Question

Corona: Suppose that all people can transmit the corona virus with a certain probability p to another person without knowing it. Furthermore, assume that wearing a face mask reduces the probability that you transmit the virus to another person to zero but does nothing to protect yourself (both of these assumptions are not true in reality). Catching the virus with probability p gives you a payoff of -100 * p. Wearing a face mask is obviously inconvenient and reduces your payoff by 10.

1. Model the situation as a simultaneous 2 person game.

2. What is the game theoretic prediction and why?

3. What would help in this situation?

Answer 1

		Person 2
		Wear A Mask	Don't Wear a Mask
Person 1	Wear a Mask	-10,-10	-10-100p,0
Don't Wear a Mask	0,-10-100p	-100p,-100p

We see that for each person, not wearing a mask leads to a higher payoff than wearing a mask irrespective of the strategy of the other player. So that is the dominant strategy for each player. Thus the theoretic prediction will be that none of the people wear a mask.

In this situation, we see that if both people wear a mask, the payoff is better than the case if both do not wear a mask if p >0.1 which is in all likelihood the case.

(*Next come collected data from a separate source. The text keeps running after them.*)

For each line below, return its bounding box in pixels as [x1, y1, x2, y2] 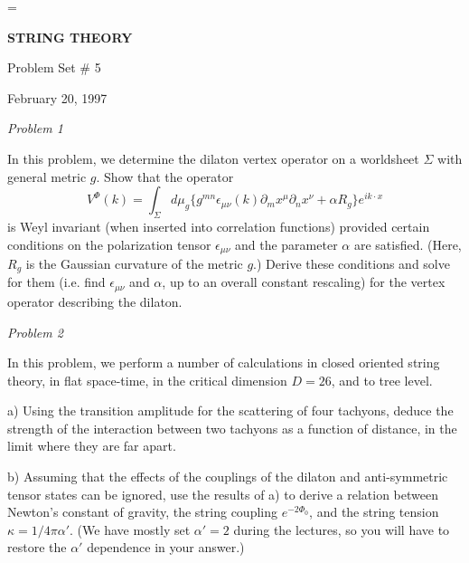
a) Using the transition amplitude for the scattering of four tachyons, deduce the [7, 401, 454, 420]
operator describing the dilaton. [7, 291, 183, 310]
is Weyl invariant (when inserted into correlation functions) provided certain [7, 216, 430, 235]
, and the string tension [309, 502, 439, 521]
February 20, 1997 [7, 88, 108, 107]
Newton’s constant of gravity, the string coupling [7, 502, 277, 521]
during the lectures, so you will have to [233, 520, 450, 539]
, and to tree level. [331, 370, 433, 389]
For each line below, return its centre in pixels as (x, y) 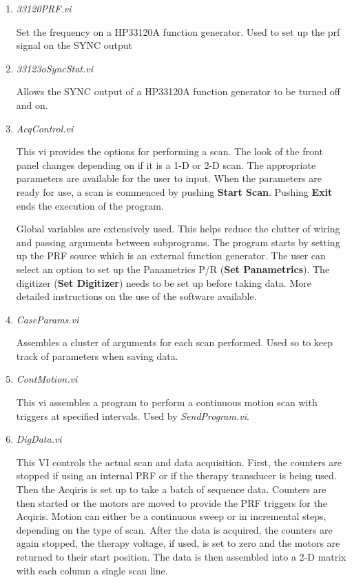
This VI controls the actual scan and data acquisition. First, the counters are (179, 462)
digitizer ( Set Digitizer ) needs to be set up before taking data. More (164, 282)
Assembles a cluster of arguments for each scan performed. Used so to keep (175, 342)
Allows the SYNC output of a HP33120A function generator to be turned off (178, 91)
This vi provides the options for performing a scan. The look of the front (169, 151)
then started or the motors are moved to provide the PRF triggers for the (172, 502)
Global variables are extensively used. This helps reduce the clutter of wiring (178, 229)
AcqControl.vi (45, 128)
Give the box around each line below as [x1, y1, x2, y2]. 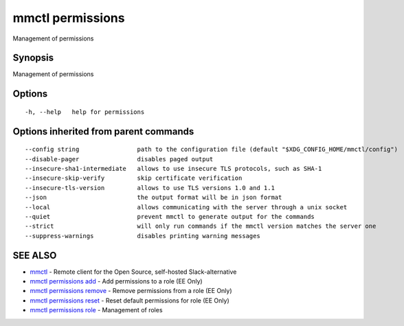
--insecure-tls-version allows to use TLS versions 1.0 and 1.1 [25, 184, 275, 191]
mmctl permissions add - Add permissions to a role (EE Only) [30, 277, 203, 286]
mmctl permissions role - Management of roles [30, 306, 163, 314]
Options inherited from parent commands [12, 126, 194, 137]
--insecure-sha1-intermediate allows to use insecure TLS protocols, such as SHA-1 [25, 165, 322, 173]
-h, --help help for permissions [25, 108, 145, 116]
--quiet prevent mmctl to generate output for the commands [25, 213, 315, 220]
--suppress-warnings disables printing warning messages [25, 232, 260, 240]
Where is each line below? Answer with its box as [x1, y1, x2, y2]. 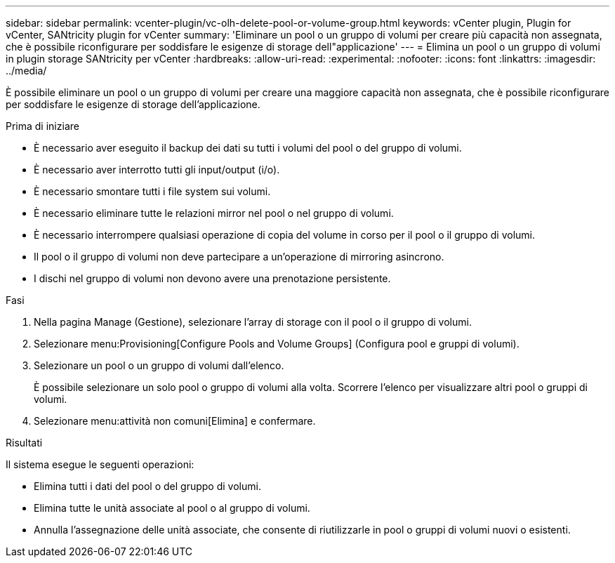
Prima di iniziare [6, 120, 79, 132]
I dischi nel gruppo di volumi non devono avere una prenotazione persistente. [34, 272, 391, 284]
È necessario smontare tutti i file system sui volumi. [34, 185, 271, 197]
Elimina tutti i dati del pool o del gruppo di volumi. [34, 480, 261, 492]
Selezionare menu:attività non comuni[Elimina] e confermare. [34, 415, 316, 427]
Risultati [6, 437, 43, 449]
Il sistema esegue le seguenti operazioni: [6, 458, 194, 470]
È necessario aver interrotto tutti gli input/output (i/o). [34, 164, 280, 175]
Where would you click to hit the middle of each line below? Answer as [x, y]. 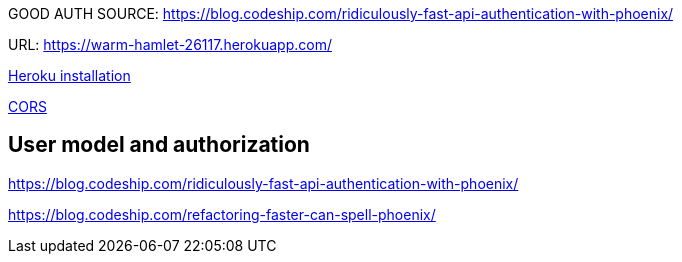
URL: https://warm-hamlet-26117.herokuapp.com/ [170, 44]
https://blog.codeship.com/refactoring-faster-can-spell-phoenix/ [222, 214]
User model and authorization [159, 145]
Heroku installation [69, 75]
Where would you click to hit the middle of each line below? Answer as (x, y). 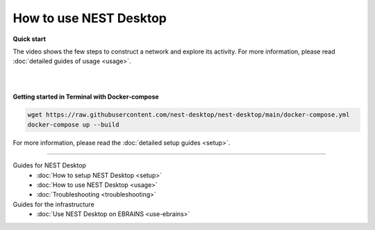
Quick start (30, 39)
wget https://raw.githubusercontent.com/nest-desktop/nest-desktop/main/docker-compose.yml (189, 115)
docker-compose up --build (73, 124)
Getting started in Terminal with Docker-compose (86, 97)
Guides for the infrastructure (54, 204)
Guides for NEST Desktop (50, 165)
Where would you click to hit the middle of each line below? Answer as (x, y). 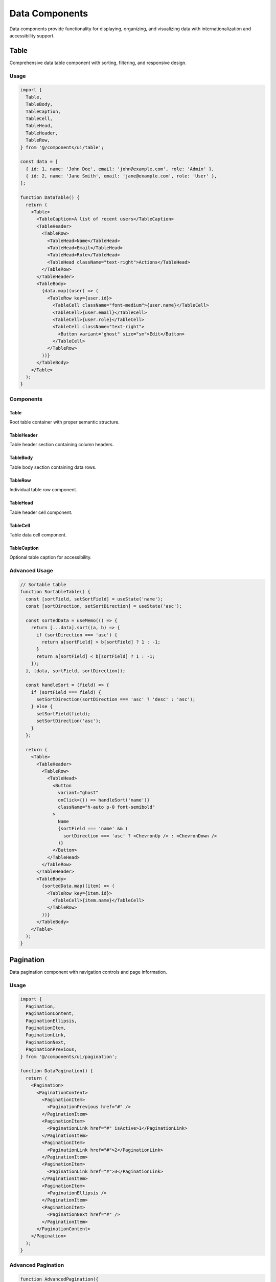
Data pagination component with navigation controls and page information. (88, 972)
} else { (42, 707)
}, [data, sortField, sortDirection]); (76, 671)
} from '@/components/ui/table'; (62, 147)
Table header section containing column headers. (62, 445)
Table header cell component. (41, 512)
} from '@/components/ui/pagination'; (69, 1057)
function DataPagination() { (57, 1071)
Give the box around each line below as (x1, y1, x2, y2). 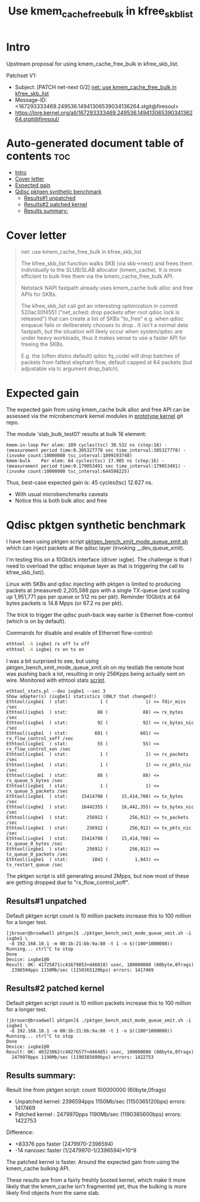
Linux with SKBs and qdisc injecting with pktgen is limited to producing (6, 580, 181, 587)
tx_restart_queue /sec (6, 862, 63, 868)
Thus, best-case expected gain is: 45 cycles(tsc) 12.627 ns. (6, 479, 153, 486)
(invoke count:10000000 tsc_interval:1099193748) (6, 453, 133, 459)
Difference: (6, 1129, 34, 1136)
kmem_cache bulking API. (6, 1165, 70, 1172)
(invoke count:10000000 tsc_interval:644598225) (6, 468, 130, 474)
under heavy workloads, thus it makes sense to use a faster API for (20, 334, 187, 342)
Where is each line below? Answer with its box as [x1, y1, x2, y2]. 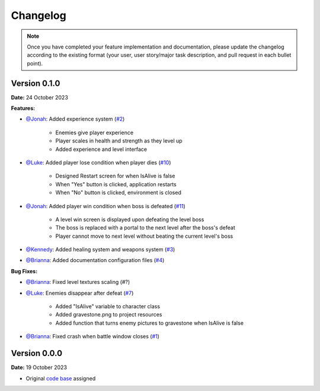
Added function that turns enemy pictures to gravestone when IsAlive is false [55, 319, 244, 327]
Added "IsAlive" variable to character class [55, 303, 160, 310]
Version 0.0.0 [11, 348, 62, 358]
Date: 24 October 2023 [11, 93, 68, 101]
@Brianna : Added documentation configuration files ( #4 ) [25, 257, 165, 264]
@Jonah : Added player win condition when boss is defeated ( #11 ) [25, 202, 186, 209]
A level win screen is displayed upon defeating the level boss [55, 216, 204, 223]
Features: [11, 105, 36, 112]
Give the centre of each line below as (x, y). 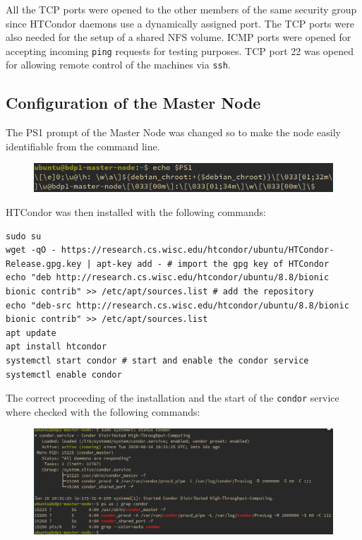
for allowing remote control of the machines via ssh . (118, 65)
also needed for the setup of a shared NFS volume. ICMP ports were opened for (179, 37)
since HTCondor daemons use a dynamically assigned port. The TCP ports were (180, 23)
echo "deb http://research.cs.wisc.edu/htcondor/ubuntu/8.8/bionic (168, 278)
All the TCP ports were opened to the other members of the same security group (181, 9)
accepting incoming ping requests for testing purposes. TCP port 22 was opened (180, 50)
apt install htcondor (56, 347)
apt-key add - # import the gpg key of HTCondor (213, 264)
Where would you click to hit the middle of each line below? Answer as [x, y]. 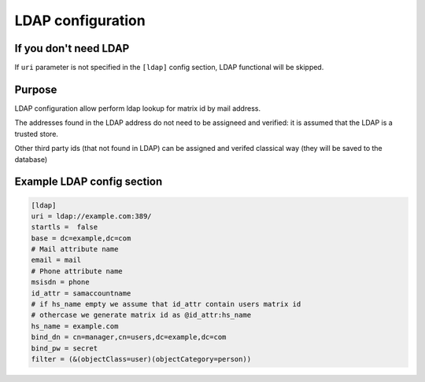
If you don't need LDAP [72, 48]
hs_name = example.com [75, 326]
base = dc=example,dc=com [81, 238]
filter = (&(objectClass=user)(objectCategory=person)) [141, 359]
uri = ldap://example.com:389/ [92, 216]
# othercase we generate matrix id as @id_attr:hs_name [141, 315]
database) [31, 159]
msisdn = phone [60, 282]
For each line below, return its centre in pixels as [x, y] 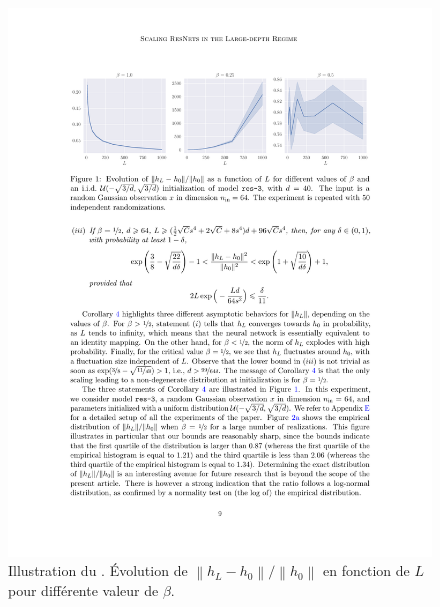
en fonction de [366, 570]
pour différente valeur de [83, 590]
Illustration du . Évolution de [98, 570]
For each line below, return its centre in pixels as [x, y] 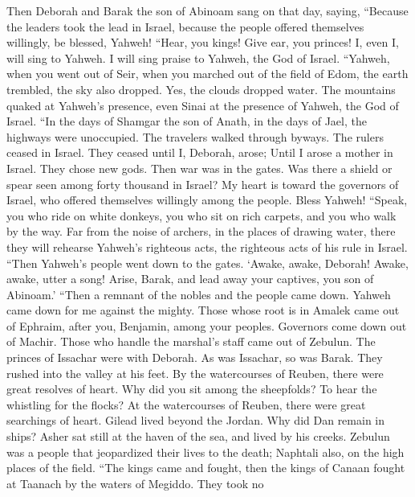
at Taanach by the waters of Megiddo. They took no [135, 483]
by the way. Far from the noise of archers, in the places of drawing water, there [201, 231]
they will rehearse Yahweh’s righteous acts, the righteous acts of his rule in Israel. [207, 246]
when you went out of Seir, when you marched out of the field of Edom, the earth [207, 74]
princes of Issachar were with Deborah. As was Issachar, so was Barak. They [195, 357]
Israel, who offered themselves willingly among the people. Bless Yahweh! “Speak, [207, 200]
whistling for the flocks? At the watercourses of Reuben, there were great [186, 404]
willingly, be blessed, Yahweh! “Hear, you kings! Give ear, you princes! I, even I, [203, 42]
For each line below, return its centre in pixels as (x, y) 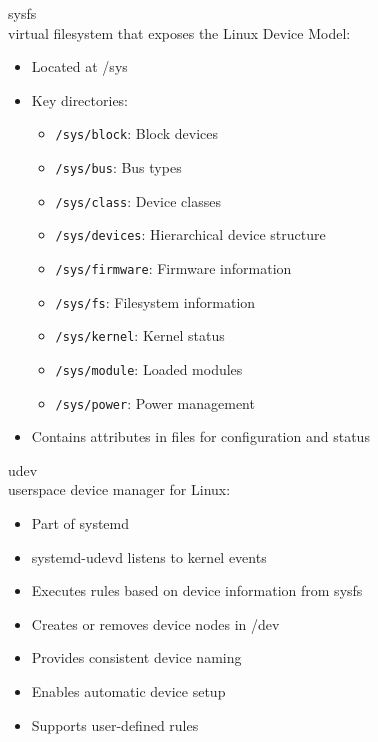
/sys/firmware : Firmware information (173, 268)
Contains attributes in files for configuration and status (200, 436)
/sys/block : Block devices (137, 133)
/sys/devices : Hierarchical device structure (190, 234)
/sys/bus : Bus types (118, 167)
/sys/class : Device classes (138, 200)
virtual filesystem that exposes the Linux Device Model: (179, 32)
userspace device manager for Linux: (119, 489)
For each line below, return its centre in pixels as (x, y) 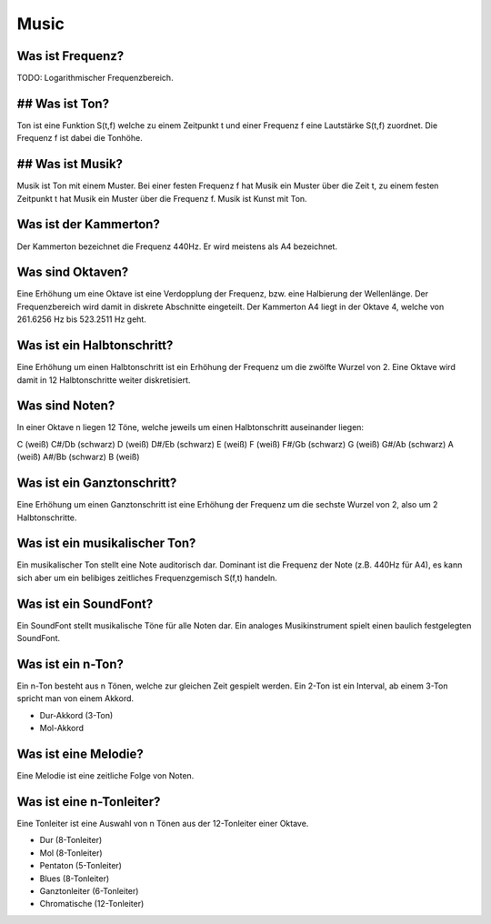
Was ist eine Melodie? (80, 754)
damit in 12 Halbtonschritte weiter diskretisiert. (104, 380)
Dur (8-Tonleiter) (71, 840)
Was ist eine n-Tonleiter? (89, 802)
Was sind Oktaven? (73, 272)
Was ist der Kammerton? (89, 224)
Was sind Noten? (66, 406)
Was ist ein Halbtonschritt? (95, 346)
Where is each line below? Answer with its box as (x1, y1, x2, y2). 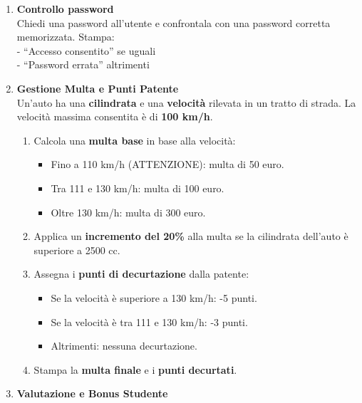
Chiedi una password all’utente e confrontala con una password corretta (16, 15, 331, 30)
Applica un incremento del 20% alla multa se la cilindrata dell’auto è (33, 229, 348, 244)
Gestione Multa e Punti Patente (16, 80, 179, 95)
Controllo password (16, 1, 114, 16)
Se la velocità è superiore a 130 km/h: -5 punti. (51, 290, 257, 305)
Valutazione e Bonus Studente (16, 386, 168, 401)
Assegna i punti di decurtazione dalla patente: (33, 266, 249, 281)
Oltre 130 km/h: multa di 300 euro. (51, 204, 206, 219)
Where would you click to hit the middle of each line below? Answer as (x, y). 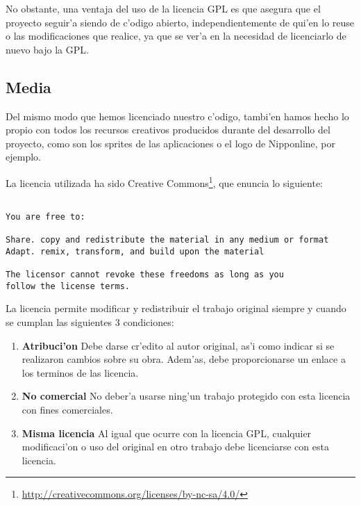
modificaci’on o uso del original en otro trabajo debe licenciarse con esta (175, 447)
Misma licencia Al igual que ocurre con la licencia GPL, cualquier (167, 433)
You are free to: (45, 217)
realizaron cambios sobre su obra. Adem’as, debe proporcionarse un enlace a (184, 359)
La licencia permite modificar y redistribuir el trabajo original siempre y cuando (176, 308)
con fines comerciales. (67, 410)
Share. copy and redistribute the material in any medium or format (167, 240)
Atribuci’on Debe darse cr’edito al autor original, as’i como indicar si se (178, 345)
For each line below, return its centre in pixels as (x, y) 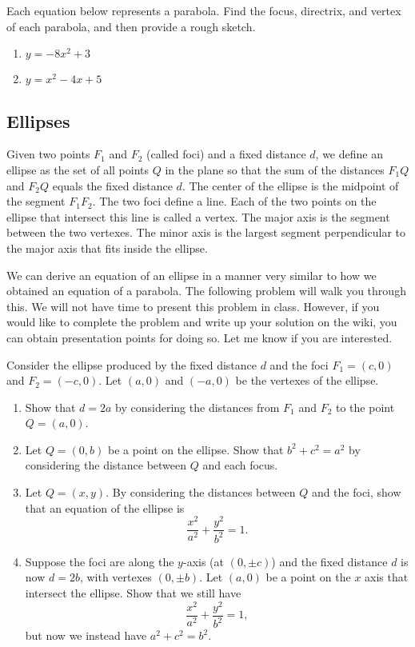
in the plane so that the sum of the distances (275, 169)
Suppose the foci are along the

So there should be a punishment for not wearing the mask in general when the people who do not wear a mask should have to pay a fine for which the utility loss should be more than 10. As a result, Wearing a mask would become the dominant strategy and thus everyone will wear a mask.

The other thing that can be done is if the people wearing a mask are incentivized so as to ensure that they get a value of more than 10. But that would be difficult to administer and much more costly for the authorities. So it better to penalize offenders than incentivizing followers.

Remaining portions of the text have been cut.